As Curtis slid his fingers carefully through the long locks of her hair, he tried to push down the fear.

I love you, Curtis.

Her whispered words from the night before echoed in his mind. They were burned into his heart, branding him hers. She'd given herself to him, trusted him. Now she carried part of him inside her.

How she could possibly love him? He didn't understand. He'd taken her for himself and now she was pregnant. The fear in her eyes when she'd asked if he were mad at her haunted him. That she was pregnant was on him. Anything that happened to her as a result? Was on him.

Curtis resolved then and there that he'd do everything he could to get her through this. The child too if at all possible. It wasn't that Curtis didn't like kids. He liked them well enough. But it wasn't ever something he'd envisioned for himself or even wanted.

His priority was her.

If the child survived, he was sure he'd love it.

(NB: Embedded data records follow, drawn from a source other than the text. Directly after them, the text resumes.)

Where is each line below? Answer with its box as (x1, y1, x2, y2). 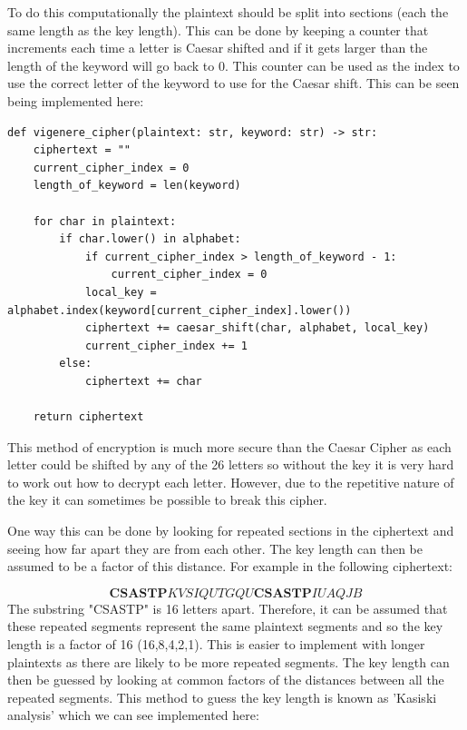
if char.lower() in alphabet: (59, 232, 241, 246)
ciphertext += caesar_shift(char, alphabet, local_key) (84, 321, 430, 335)
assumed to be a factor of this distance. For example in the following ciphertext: (7, 557, 453, 576)
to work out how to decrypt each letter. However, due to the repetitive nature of (7, 472, 454, 491)
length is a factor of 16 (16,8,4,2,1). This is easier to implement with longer (7, 635, 425, 653)
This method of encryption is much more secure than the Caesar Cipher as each (7, 437, 452, 456)
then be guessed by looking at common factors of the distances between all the (7, 670, 444, 689)
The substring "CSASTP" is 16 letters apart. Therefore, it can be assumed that (7, 598, 448, 617)
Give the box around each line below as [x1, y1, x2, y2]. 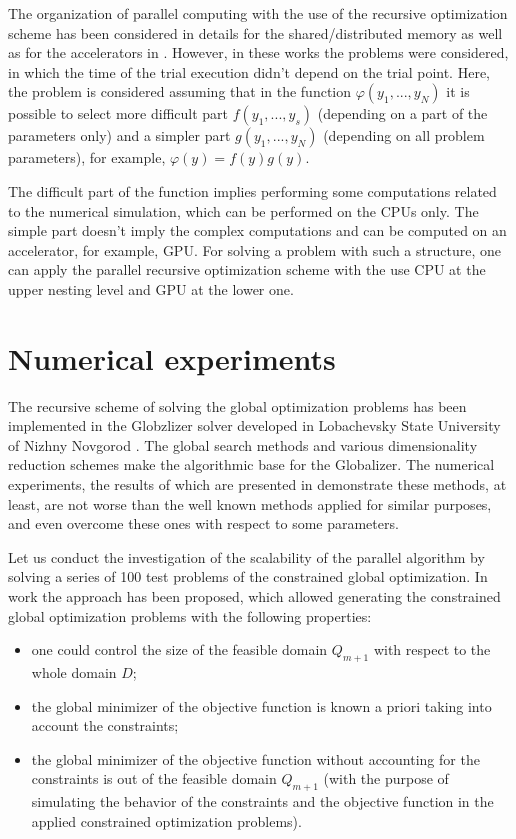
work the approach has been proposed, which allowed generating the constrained [8, 586, 501, 606]
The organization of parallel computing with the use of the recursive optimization [8, 3, 508, 23]
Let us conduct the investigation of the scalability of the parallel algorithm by [8, 546, 485, 567]
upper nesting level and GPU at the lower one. [8, 278, 294, 299]
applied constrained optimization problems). [31, 810, 302, 831]
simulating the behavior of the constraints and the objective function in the [31, 791, 494, 812]
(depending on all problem [323, 125, 485, 146]
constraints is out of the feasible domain [31, 768, 277, 789]
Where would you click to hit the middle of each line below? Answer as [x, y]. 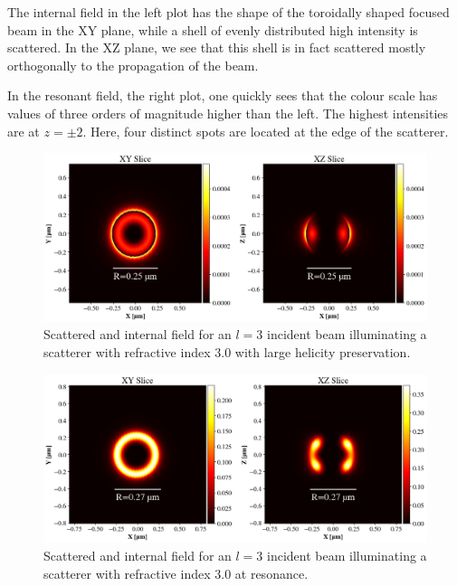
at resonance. [271, 573]
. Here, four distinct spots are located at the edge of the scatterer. [266, 131]
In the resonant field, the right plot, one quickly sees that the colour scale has [223, 95]
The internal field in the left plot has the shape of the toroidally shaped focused [228, 12]
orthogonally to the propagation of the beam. [133, 65]
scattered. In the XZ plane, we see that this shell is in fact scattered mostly [217, 47]
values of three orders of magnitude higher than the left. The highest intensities [228, 113]
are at [24, 131]
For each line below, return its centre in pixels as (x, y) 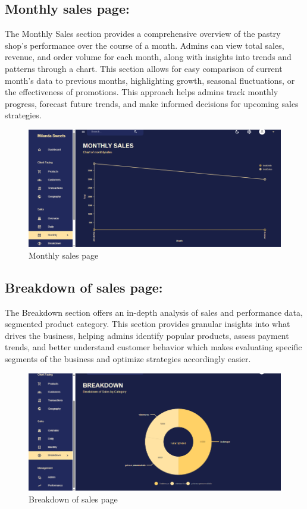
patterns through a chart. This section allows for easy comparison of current (144, 68)
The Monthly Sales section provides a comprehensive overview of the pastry (143, 34)
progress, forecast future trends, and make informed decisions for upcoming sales (152, 103)
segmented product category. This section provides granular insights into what (148, 324)
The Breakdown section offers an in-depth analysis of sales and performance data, (154, 312)
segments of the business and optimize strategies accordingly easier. (128, 359)
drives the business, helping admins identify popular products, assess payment (147, 335)
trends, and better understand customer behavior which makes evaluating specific (153, 347)
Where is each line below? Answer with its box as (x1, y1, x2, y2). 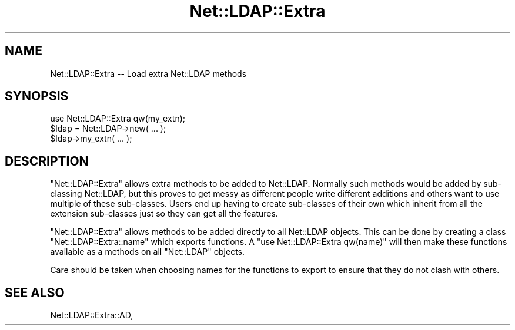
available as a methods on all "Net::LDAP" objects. (50, 247, 245, 257)
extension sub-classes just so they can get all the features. (50, 208, 278, 219)
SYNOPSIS (5, 89, 69, 104)
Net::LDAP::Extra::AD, (50, 310, 133, 321)
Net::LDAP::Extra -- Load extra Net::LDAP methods (50, 68, 247, 79)
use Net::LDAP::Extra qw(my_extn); (50, 113, 185, 124)
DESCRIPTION (5, 153, 89, 169)
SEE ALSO (5, 285, 65, 300)
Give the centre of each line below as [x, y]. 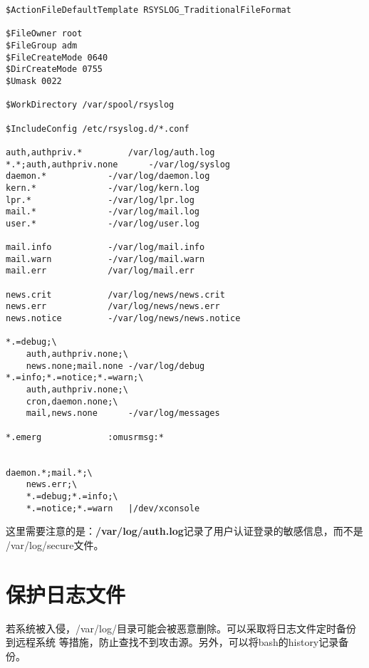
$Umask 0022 [34, 81]
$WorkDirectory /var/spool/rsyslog [90, 105]
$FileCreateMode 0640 [57, 57]
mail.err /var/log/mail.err [100, 271]
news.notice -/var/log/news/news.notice [123, 319]
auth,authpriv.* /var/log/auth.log [110, 152]
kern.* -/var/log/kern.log [103, 188]
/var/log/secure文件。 [55, 544]
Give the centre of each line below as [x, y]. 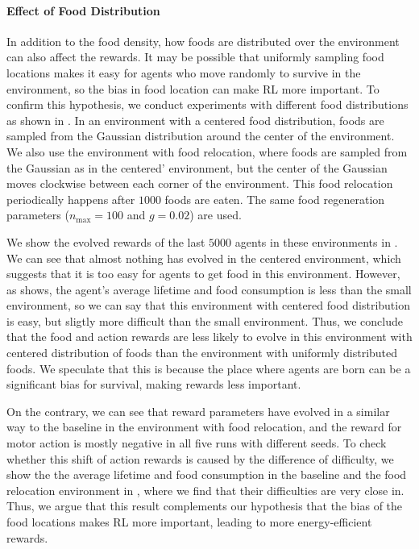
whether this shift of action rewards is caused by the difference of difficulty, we [200, 458]
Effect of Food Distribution [83, 10]
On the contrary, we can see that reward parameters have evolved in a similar [198, 411]
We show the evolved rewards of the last [106, 241]
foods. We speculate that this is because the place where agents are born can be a [209, 368]
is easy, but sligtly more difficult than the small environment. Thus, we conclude [205, 320]
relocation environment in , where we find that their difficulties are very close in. [205, 490]
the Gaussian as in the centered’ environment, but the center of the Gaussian [197, 167]
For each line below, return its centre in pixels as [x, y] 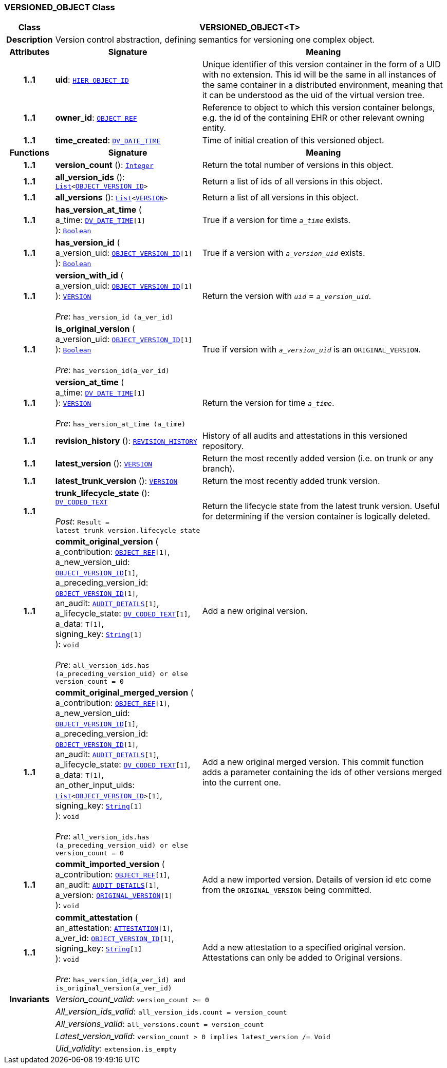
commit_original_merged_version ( [124, 693]
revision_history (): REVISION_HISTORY [126, 441]
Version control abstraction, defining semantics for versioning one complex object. [215, 40]
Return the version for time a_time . [268, 403]
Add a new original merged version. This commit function [313, 762]
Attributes [30, 52]
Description [30, 40]
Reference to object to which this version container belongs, [319, 108]
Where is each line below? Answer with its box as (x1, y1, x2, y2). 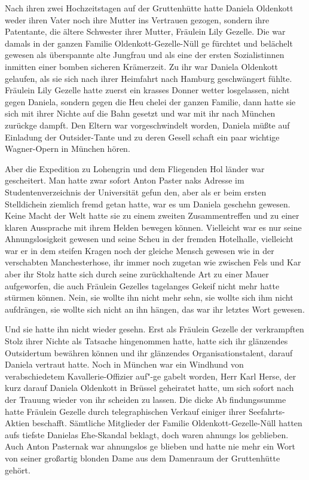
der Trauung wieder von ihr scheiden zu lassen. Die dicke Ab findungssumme (5, 393, 286, 405)
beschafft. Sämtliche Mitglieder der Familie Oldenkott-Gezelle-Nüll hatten (32, 417, 302, 429)
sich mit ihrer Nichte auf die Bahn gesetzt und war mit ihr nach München (5, 107, 276, 120)
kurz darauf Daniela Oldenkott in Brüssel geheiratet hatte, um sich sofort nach (5, 381, 294, 394)
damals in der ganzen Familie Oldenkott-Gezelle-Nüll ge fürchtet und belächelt (5, 36, 293, 49)
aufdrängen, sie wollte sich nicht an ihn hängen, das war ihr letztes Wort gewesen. (5, 302, 305, 315)
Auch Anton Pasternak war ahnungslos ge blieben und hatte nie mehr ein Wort (5, 440, 295, 453)
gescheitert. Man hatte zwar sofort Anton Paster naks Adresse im (5, 174, 244, 187)
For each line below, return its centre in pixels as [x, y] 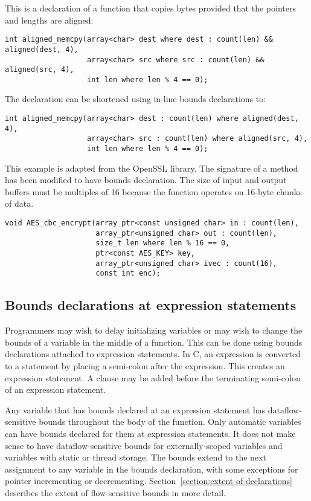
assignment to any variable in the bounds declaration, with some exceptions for [152, 469]
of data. [19, 203]
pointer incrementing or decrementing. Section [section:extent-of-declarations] [149, 481]
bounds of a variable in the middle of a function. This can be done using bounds [154, 342]
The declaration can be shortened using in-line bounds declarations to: [136, 99]
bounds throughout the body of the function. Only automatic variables [170, 422]
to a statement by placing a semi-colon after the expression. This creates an [145, 365]
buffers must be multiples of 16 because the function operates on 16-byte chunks [153, 191]
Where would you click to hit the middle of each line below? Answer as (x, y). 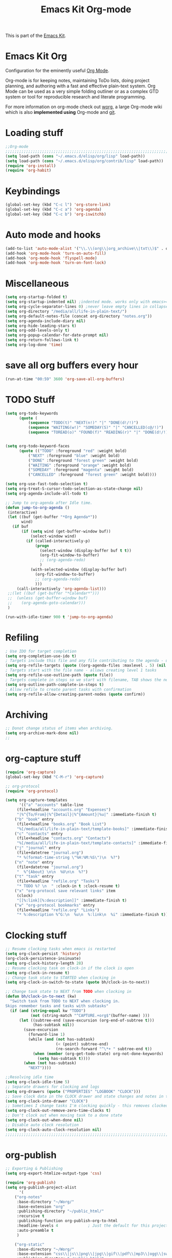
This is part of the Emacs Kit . (36, 36)
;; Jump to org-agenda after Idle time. (49, 503)
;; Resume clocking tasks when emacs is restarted (60, 949)
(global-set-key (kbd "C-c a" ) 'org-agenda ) (53, 210)
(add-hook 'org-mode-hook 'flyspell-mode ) (51, 258)
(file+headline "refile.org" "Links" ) (58, 910)
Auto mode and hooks (53, 235)
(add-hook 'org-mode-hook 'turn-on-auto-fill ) (56, 253)
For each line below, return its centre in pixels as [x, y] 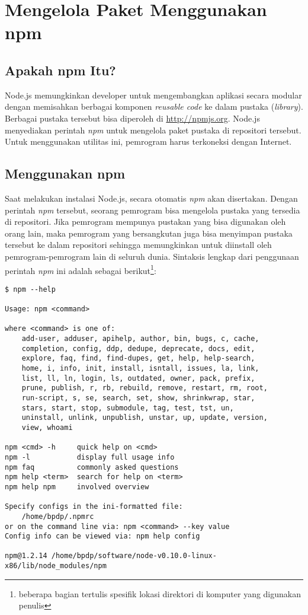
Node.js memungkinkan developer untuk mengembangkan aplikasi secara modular [153, 95]
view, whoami [47, 427]
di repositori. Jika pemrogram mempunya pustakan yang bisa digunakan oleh [145, 222]
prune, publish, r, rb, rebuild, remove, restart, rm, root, [145, 388]
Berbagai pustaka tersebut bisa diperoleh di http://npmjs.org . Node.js [132, 118]
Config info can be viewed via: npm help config [102, 536]
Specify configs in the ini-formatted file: [94, 507]
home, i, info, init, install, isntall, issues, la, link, [140, 368]
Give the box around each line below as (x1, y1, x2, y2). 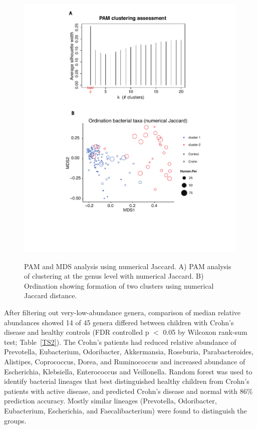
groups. (4, 415, 27, 425)
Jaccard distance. (24, 290, 77, 301)
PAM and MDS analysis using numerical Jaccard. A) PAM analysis (24, 261, 231, 271)
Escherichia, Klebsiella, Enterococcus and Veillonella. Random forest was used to (4, 366, 252, 376)
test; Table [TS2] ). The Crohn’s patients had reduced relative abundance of (4, 336, 236, 347)
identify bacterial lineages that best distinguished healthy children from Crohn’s (4, 376, 249, 386)
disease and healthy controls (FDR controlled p (4, 327, 149, 337)
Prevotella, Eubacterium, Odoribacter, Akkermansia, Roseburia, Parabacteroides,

It was part of her. But he needed her to be okay. He needed her to survive.

Considering his earlier days on the train, Curtis knew he didn't even deserve a child. How did a monster like him deserve a tiny life when he'd taken it from others like a ravenous wolf? He'd been no better than an animal back then. It took Gilliam and others to shame him, to show him humanity before he'd become who he was now.